Personne ne l’ignore, il y a des employés qui sont payés
(j’ai vu un reportage sur ce sujet) pour « modérer » à longueur de
journées les publications sur les réseaux sociaux. Un métier comme un
autre ? Non, pas du tout. C’est beaucoup plus difficile. Celui ou celle
qui examine les photos ou vidéos, voire textes, reçoit en pleine face,
quotidiennement, de la violence, des horreurs et il-elle doit faire le tri. Sur
quels critères ? Comment être certain qu’il ne s’agit pas d’une mise en
scène destinée à provoquer, une fake news (fausse information), une représentation
d’une théorie du complot basé sur du vide ? Cet aspect est déjà ardu, mais
il y a également les horaires compliqués, l’ambiance de travail lourde avec
tout ce qui est mis en place pour éviter les fuites, les pauses presque
inexistantes, le rendement obligatoire… Par-dessus tout, le plus grave est
qu’il n’y a aucun garde-fou, pas de « protection mentale ». Encore
moins de lieu d’échange, style « analyse de la pratique » où les salariés
pourraient évacuer, en toute confiance, ce qui les a choqués, bouleversés, et
ainsi prendre du recul.
Malgré tout, Kayleigh a tissé des liens au sein de
l’entreprise, elle s’est fait des amis mais tout cela n’est-il pas terriblement
superficiel ? Et lorsqu’elle décide de dire stop, la question récurrente, de
ceux qu’elle rencontre, est « Qu’avez-vous vu ? ». Beaucoup se
disent qu’il vaut mieux ne pas savoir mais ils la questionnent malgré tout. Intérêt ?
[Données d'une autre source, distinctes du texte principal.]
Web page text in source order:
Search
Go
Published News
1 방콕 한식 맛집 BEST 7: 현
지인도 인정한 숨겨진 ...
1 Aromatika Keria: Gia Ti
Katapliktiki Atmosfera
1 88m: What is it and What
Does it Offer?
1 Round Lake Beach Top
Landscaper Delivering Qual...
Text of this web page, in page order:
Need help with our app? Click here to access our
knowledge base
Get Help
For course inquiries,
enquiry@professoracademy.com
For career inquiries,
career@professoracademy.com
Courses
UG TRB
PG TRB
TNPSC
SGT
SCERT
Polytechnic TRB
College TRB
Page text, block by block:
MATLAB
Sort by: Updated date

Curiosité morbide, de mauvais goût ? Cela montre l’impact des informations
visuelles sur nos ressentis. Comment décider de ce qui est visible ou
pas ? Où se situe la limite, la censure ? Qu’en est-il de la
sensibilité de chacun ? Nos pensées sont-elles influencées par ce qu’on
voit sur les écrans ? Un exemple est donné dans ce livre, d’une réalité
qui se déforme (lorsque des ouvriers sont sur le toit de l’immeuble en face). Kayleigh
va-t-elle réussir à se reconstruire ? Retrouvera-t-elle la réalité, quels
seront les dégâts psychologiques ?
De nombreux thèmes, en dehors de ceux que j’ai cités, sont
abordés dans ce récit. L’auteur les évoque avec une écriture sobre, précise (merci
à la traductrice). Tout est à la première personne puisque c’est Kayleigh qui
s’exprime. On découvre comment la jeune femme qui se raconte a évolué, ce que
ses fréquentations ou son activité professionnelle ont apporté sur son devenir.
On sent son mal être et sa solitude face à ce qu’elle vit. Les règles sont
dures, comme il est interdit d’en parler, c’est très difficile pour elle.
Et la question principale se pose : comment un monde
« virtuel » peut-il être à ce point destructeur ? Ce recueil
nous ouvre les yeux et nous incite à la prudence face à tout ce qui circule,
même si, dans l’ombre, des modérateurs veillent, souvent dans des conditions de
travail déplorables….
Je trouve très subtil que cet opus soit édité, en France par
une maison s’appelant « Le bruit du monde » comme si elle donnait la
parole à ceux qui, dans le monde, ont des choses à dire sur ce qu’ils -elles
ont vu…..pour que nous les entendions …..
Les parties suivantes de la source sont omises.